Build fixes

[MikeMurdo]

Hello Bill, some users are facing build errors and warnings like here https://imgur.com/uEOLZpL or here https://gist.github.com/quagliero/90f493f123c7b1ddba5428ba0146329a#gistcomment-2800719 .

I've addressed them, they were missing types (ulong) and void* arithmetics (forbidden in C++). I have also updated the patches for cpuminer and sgminer. For yiimp I have not updated it as tpruvot merged it and fixed it already. But the cpuminer and sgminer patches are likely to be applied as is on forks from older versions of these miners.

Please merge this as adoption by some coins might possibly be stopped just because of this.

[bschn2]

Sir, Thanks again for your tests. The CPU part is encouraging. 64 MB ought to be enough, it would already limit 4 GB GPUs to 64 threads and 16 GB ones to 256 threads, which is substantially lower than their 4k+stream cores and will still create a lot of congestion on their 2048 or 4096 GDDR busses.

Regarding the rambox initialization from the nonce, be extremely careful. You always want small miners to have the time to find a share during a block's life. With fast coins like MBC, a block might be found in one minute, and it must be enough to let a small player find a few shares, or he'll stop mining this coin and will leave the room to the big ones only. Let's say a large pool connects with 10k clients with the larger being 100 times stronger than the lower, you want to be able to see at least 1 million shares of the same difficulty for a block. That's 16k shares/s thus 16k hashes per second to validate on the pool servers! You certainly don't want the full hash to be too expensive there! Of course the difficulty adapts to so that the large players don't emit 100 times more shares but you cannot validate less than the speed of the small ones and in practice due to the difficulty distribution you'll see at least the double. So you'd get at least 20k shares per minute, 400 per second. I estimate that a reasonable target is round 1-10k hashes per second per core for a strong x86 server. This should leave enough room to upscale and downscale various setups without impacting the fairness between all participants. And based on your numbers it's indeed not even imaginable to initialize 64MB of memory that fast. This is why relying on a pre-initialized rambox with few writes can be a reasonable alternative.

[wtarreau]

Noted, thanks for the explanation. That's really all again for today this time.

[LinuXperia]

My Improvement suggestion is to use serialization of the Nonce instead parallelisation.

At the moment Miners with deep money Pockets have exclusive access and position to expensive Hardware and are able by using this exclusive special Position to abuse the Network and the Comunity.
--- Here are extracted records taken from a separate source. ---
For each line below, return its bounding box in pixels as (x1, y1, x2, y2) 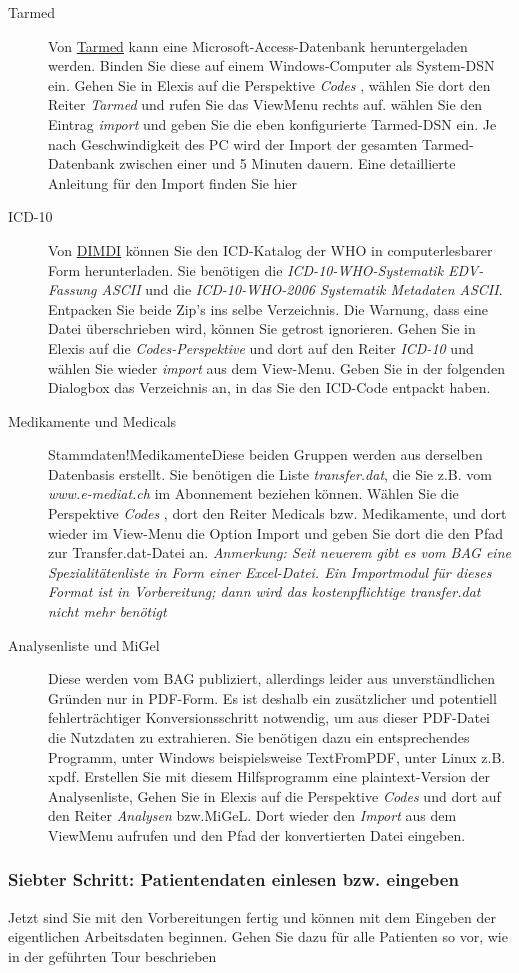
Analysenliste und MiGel (8, 634, 160, 655)
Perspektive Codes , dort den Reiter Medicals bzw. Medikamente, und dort (48, 503, 507, 524)
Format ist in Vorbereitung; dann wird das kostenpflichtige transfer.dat (48, 581, 481, 602)
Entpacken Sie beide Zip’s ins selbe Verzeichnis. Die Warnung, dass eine (48, 298, 488, 319)
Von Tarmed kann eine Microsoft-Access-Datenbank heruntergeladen (48, 35, 468, 56)
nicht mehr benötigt (48, 601, 167, 622)
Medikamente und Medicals (8, 410, 177, 431)
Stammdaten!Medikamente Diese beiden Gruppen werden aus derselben (48, 444, 483, 465)
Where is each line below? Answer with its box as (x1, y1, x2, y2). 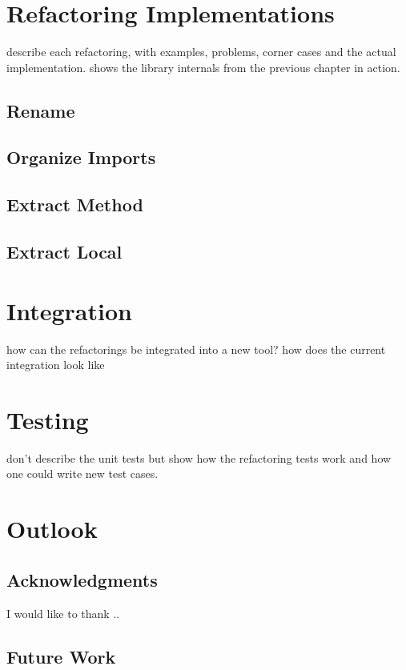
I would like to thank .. (6, 604, 120, 621)
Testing (6, 403, 89, 435)
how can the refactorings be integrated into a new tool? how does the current (6, 340, 386, 357)
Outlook (6, 512, 98, 545)
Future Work (6, 644, 116, 668)
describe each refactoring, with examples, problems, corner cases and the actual (6, 43, 396, 60)
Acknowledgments (6, 567, 158, 592)
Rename (6, 98, 75, 122)

This work by calculating each Nonce in parallel with more expensive hardware and by this overrun the smaller ones.

So clearly the parallelisation of the Nonce has to be prevented.
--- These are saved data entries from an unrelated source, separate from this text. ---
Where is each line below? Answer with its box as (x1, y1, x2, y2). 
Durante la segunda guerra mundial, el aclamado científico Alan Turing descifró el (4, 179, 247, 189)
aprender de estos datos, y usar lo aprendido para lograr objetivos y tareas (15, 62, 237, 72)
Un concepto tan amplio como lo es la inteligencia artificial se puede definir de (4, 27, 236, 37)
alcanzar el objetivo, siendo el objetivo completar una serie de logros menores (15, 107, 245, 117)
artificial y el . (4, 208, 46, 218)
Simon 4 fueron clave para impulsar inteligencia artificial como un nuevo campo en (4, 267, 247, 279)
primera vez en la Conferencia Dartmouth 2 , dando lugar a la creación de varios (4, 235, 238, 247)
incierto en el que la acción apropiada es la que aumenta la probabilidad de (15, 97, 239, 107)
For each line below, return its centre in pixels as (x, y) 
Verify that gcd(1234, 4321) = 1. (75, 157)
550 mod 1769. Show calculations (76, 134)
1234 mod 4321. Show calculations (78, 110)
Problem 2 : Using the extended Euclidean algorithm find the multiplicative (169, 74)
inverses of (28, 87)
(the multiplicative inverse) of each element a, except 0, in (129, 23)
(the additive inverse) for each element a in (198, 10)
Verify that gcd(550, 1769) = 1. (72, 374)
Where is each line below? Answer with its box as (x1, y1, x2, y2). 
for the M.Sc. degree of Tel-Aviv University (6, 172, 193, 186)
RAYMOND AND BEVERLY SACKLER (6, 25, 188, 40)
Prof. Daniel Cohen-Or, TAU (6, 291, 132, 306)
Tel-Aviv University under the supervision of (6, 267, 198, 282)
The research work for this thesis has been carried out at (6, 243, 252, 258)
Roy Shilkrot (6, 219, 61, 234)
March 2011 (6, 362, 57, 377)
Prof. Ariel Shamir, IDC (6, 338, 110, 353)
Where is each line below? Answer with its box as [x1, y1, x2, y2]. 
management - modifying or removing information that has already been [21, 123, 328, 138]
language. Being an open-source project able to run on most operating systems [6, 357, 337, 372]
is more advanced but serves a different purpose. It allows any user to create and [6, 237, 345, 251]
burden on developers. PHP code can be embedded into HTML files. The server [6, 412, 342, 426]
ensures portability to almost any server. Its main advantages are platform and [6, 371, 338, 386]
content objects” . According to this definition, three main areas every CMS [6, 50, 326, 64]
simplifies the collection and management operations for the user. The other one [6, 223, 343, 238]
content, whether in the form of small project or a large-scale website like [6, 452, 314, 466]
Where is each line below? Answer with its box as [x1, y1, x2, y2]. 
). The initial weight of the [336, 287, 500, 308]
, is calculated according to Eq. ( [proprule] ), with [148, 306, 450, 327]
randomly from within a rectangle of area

And this can be easy done with a small change in the Code of the Rainforest Algorithm.

Instead using a only one Nonce to find a hash that is below a specific target use a range of the nonce in total iterate the input hash with the new Nonce in the defined Range by the Consensus Network.

Keep the calculated hash of the specific nonce and use it as a input for the next nonce inside the range to test the hash if it is good to be submited.

The Nonce in the submitted block will have as a Value how many Times the Input Hash has to be looped in the gicen range by the Node till the specific hash end result is okey.

Looping through the whole Nonce range is probably also easy for every node so maybe the Nonce Range is not even needed to avoid to much long verifications of the Blocks by the Nodes.

It is a little more work than just test one Nonce yes but then it eliminate the whole Parallisation Problem on a miner device.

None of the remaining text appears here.